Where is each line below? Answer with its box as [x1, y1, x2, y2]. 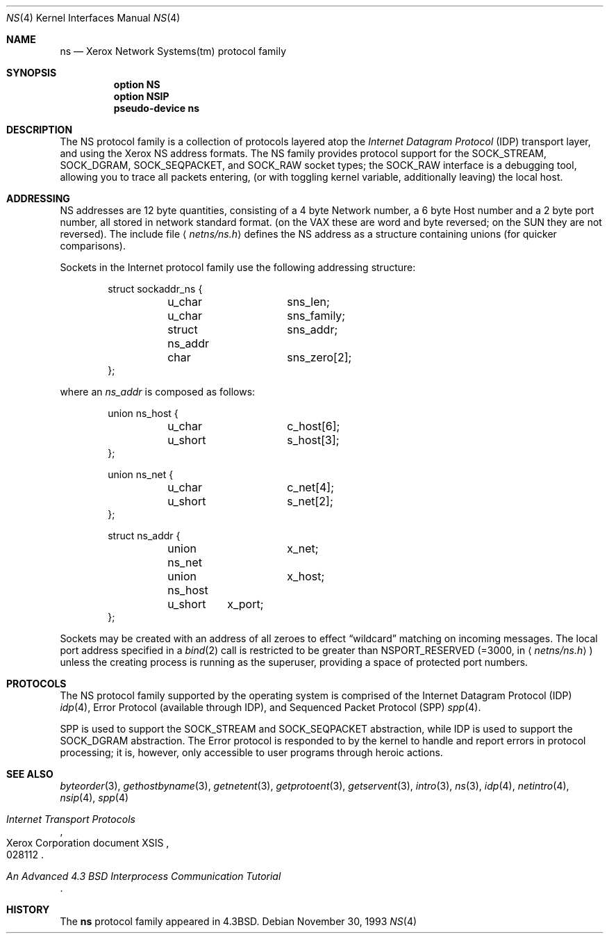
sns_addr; [287, 322, 338, 336]
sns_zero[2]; [287, 350, 352, 364]
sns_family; [287, 309, 346, 322]
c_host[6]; [287, 419, 340, 433]
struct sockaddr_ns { [108, 283, 203, 295]
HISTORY [6, 904, 50, 915]
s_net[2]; [287, 494, 333, 508]
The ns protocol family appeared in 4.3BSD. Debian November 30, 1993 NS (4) [60, 915, 417, 927]
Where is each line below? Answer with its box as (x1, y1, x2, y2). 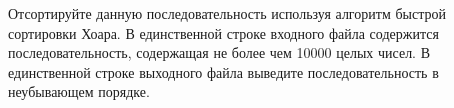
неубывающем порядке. (8, 81, 150, 102)
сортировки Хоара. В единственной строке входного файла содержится (8, 22, 439, 43)
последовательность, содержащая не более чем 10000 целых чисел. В (8, 42, 431, 63)
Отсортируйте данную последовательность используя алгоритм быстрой (8, 3, 446, 23)
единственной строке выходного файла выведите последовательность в (8, 61, 439, 82)

_ _ _ _ _ _ _

--- Brief ---
Where a record above holds a picture, drop the picture and print the rest exactly.

--- Solution for this task ---
Where is each line below? Answer with its box as [x1, y1, x2, y2]. 
sns_addr; [287, 322, 338, 336]
sns_zero[2]; [287, 350, 352, 364]
sns_family; [287, 309, 346, 322]
c_host[6]; [287, 419, 340, 433]
struct sockaddr_ns { [108, 283, 203, 295]
HISTORY [6, 904, 50, 915]
s_net[2]; [287, 494, 333, 508]
The ns protocol family appeared in 4.3BSD. Debian November 30, 1993 NS (4) [60, 915, 417, 927]
Where is each line below? Answer with its box as (x1, y1, x2, y2). 
неубывающем порядке. (8, 81, 150, 102)
сортировки Хоара. В единственной строке входного файла содержится (8, 22, 439, 43)
последовательность, содержащая не более чем 10000 целых чисел. В (8, 42, 431, 63)
Отсортируйте данную последовательность используя алгоритм быстрой (8, 3, 446, 23)
единственной строке выходного файла выведите последовательность в (8, 61, 439, 82)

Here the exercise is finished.